The Insurance Council of British Columbia (ICBC) has released three disciplinary decisions against reps, ranging from a two-year ban for misappropriating premiums to a $1,000 fine for signing a client’s documents.

In the most serious case, the ICBC prohibited a former rep, Kiran Lata Parmar, from holding an insurance license for two years and ordered costs of $612.50, in a case where, according to the decision, Parmar admitted to wrongdoing and requested the termination of her general insurance licence (which took effect on April 14, 2011).

The decision noted that she “was very contrite, accepted full responsibility for her actions, and acknowledged her conduct was clearly inappropriate”, adding that she was in “a unique position of financial distress” at the time. It reports that she misappropriated approximately $18,612 from 2009 to 2011. However, the case wasn’t pursued criminally as the funds were effectively reimbursed.
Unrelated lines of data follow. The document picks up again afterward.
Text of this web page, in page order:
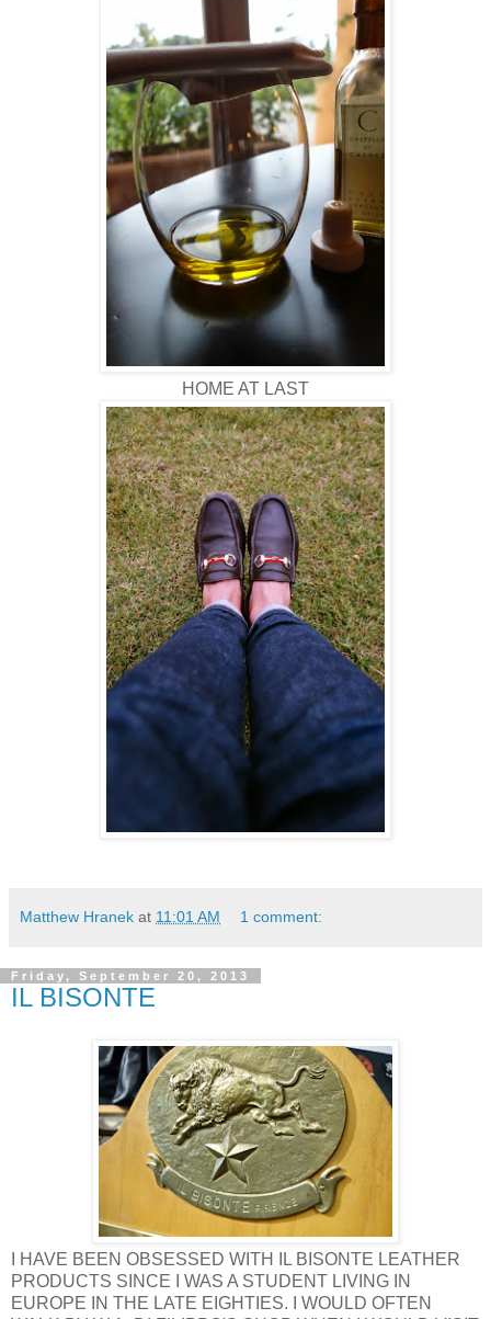
HOME AT LAST
Matthew Hranek at 11:01 AM 1 comment:
Friday, September 20, 2013
IL BISONTE
I HAVE BEEN OBSESSED WITH IL BISONTE LEATHER
PRODUCTS SINCE I WAS A STUDENT LIVING IN
EUROPE IN THE LATE EIGHTIES. I WOULD OFTEN
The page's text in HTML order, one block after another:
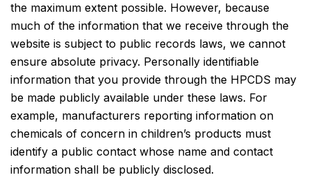
the maximum extent possible. However, because
much of the information that we receive through the
website is subject to public records laws, we cannot
ensure absolute privacy. Personally identifiable
information that you provide through the HPCDS may
be made publicly available under these laws. For
example, manufacturers reporting information on
chemicals of concern in children’s products must
identify a public contact whose name and contact
information shall be publicly disclosed.
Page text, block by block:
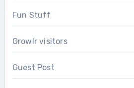
Fun Stuff
Growlr visitors
Guest Post
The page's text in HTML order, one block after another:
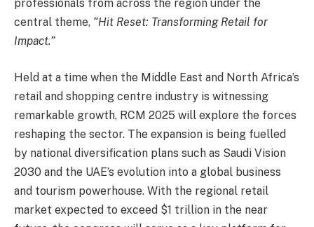
professionals from across the region under the
central theme, “Hit Reset: Transforming Retail for
Impact.”
Held at a time when the Middle East and North Africa’s
retail and shopping centre industry is witnessing
remarkable growth, RCM 2025 will explore the forces
reshaping the sector. The expansion is being fuelled
by national diversification plans such as Saudi Vision
2030 and the UAE’s evolution into a global business
and tourism powerhouse. With the regional retail
market expected to exceed $1 trillion in the near
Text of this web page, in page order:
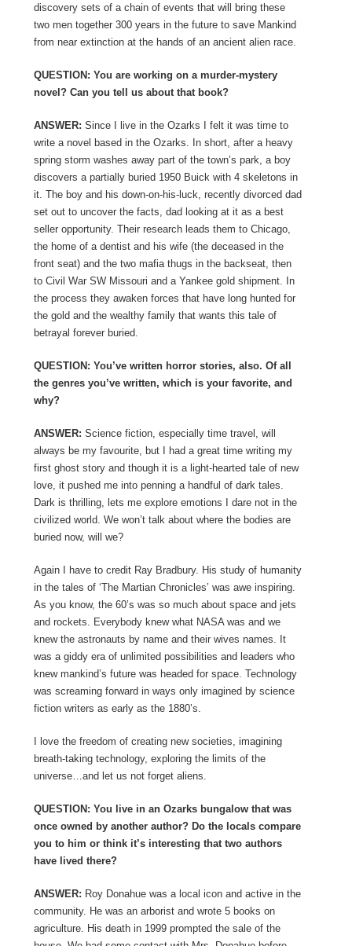
discovery sets of a chain of events that will bring these
two men together 300 years in the future to save Mankind
from near extinction at the hands of an ancient alien race.
QUESTION: You are working on a murder-mystery
novel? Can you tell us about that book?
ANSWER: Since I live in the Ozarks I felt it was time to
write a novel based in the Ozarks. In short, after a heavy
spring storm washes away part of the town’s park, a boy
discovers a partially buried 1950 Buick with 4 skeletons in
it. The boy and his down-on-his-luck, recently divorced dad
set out to uncover the facts, dad looking at it as a best
seller opportunity. Their research leads them to Chicago,
the home of a dentist and his wife (the deceased in the
front seat) and the two mafia thugs in the backseat, then
to Civil War SW Missouri and a Yankee gold shipment. In
the process they awaken forces that have long hunted for
the gold and the wealthy family that wants this tale of
betrayal forever buried.
QUESTION: You’ve written horror stories, also. Of all
the genres you’ve written, which is your favorite, and
why?
ANSWER: Science fiction, especially time travel, will
always be my favourite, but I had a great time writing my
first ghost story and though it is a light-hearted tale of new
love, it pushed me into penning a handful of dark tales.
Dark is thrilling, lets me explore emotions I dare not in the
civilized world. We won’t talk about where the bodies are
buried now, will we?
Again I have to credit Ray Bradbury. His study of humanity
in the tales of ‘The Martian Chronicles’ was awe inspiring.
As you know, the 60’s was so much about space and jets
and rockets. Everybody knew what NASA was and we
knew the astronauts by name and their wives names. It
was a giddy era of unlimited possibilities and leaders who
knew mankind’s future was headed for space. Technology
was screaming forward in ways only imagined by science
fiction writers as early as the 1880’s.
I love the freedom of creating new societies, imagining
breath-taking technology, exploring the limits of the
universe…and let us not forget aliens.
QUESTION: You live in an Ozarks bungalow that was
once owned by another author? Do the locals compare
you to him or think it’s interesting that two authors
have lived there?
ANSWER: Roy Donahue was a local icon and active in the
community. He was an arborist and wrote 5 books on
agriculture. His death in 1999 prompted the sale of the
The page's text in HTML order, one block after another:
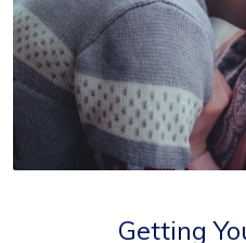
Getting
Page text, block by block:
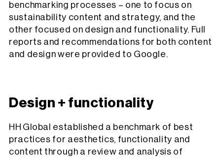
benchmarking processes – one to focus on
sustainability content and strategy, and the
other focused on design and functionality. Full
reports and recommendations for both content
and design were provided to Google.
Design + functionality
HH Global established a benchmark of best
practices for aesthetics, functionality and
content through a review and analysis of
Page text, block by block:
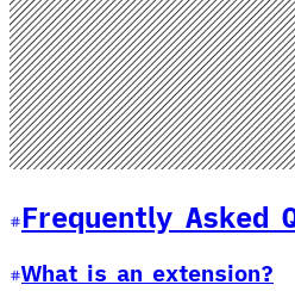
Frequently Asked
What is an extension?

“While council acknowledged the severity of the particular hardship that motivated the former licensee and her otherwise unblemished record during her lengthy career as an insurance licensee, council maintained her misconduct was unacceptable and clearly constituted a breach of the fundamental licensing requirements of trustworthiness and the intention to carry on the business of insurance in good faith. Council found the former licensee’s motivation for her actions was not a justification for her inexcusable behaviour,” the order says.

In another case, the council found that a rep, Michael Anthony Edwin Crowe, created and distributed misleading marketing material that contained an unfair portrayal of a competitor’s insurance coverage; that he breached the confidentiality of clients in that material; didn’t get approval from the insurer underwriting the insurance for the marketing material; and, continued to distribute the material in another province after being directed to stop doing so by council staff.
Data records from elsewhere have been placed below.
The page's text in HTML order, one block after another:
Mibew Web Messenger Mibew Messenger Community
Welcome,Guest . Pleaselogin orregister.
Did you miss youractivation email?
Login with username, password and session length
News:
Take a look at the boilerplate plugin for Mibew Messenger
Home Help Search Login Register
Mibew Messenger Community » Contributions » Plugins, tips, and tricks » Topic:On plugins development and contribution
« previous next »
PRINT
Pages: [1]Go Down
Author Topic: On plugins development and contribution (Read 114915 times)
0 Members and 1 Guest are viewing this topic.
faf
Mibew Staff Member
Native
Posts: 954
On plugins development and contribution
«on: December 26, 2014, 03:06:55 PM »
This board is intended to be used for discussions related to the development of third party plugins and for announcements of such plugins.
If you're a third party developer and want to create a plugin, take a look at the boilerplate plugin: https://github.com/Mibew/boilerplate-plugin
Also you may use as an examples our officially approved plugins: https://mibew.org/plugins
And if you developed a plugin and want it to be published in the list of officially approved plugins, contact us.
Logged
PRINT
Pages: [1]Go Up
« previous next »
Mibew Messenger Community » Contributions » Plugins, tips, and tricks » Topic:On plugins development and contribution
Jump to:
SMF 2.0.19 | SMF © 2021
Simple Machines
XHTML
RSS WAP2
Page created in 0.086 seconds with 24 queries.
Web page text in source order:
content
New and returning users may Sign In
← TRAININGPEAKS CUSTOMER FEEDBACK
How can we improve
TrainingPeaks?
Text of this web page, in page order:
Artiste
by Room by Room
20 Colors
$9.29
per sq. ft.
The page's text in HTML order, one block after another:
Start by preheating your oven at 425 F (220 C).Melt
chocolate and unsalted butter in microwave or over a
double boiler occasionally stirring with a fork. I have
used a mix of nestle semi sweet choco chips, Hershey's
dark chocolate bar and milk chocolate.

In that case, the council ruled that he should be prohibited from using any marketing material unless it’s provided to him by the insurance company whose product he is soliciting. He was also fined $10,000, and assessed investigative costs of $2,325.50.
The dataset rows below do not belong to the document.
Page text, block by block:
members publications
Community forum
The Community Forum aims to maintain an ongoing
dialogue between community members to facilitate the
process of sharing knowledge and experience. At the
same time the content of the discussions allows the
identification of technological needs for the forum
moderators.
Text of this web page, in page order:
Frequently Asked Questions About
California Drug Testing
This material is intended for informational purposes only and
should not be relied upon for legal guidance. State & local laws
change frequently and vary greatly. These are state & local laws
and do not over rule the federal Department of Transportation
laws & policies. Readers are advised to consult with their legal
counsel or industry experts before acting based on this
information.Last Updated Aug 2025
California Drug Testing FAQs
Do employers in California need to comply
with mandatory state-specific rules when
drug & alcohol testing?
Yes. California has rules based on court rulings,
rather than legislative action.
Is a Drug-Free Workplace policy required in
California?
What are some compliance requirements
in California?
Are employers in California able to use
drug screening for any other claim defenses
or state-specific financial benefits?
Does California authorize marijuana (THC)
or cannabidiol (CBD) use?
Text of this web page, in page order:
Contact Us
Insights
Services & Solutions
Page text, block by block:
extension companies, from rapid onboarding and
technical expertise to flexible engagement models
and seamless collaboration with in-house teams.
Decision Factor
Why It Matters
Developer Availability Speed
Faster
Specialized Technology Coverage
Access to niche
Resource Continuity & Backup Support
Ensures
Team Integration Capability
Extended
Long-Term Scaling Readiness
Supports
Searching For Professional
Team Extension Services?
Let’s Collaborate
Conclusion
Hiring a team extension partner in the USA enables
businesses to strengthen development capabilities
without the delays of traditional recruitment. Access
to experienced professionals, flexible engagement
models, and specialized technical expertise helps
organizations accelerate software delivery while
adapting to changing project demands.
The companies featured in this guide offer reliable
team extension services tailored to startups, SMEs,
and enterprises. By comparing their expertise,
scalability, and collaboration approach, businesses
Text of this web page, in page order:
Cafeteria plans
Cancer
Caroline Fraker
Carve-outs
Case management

Finally, it also fined a former rep $1,000 and assessed investigative costs of $787.50 amid allegations that insurance documents were signed to create the appearance they had been signed by the client. In that case, the council was unable to determine whether this was done at the request of the client or not, but it did find that it did not benefit the rep.

“Ultimately, council did not view this matter as a situation of untrustworthiness,” it says. Instead, it concluded that he did “not fully appreciate the importance of properly executing insurance transactions”.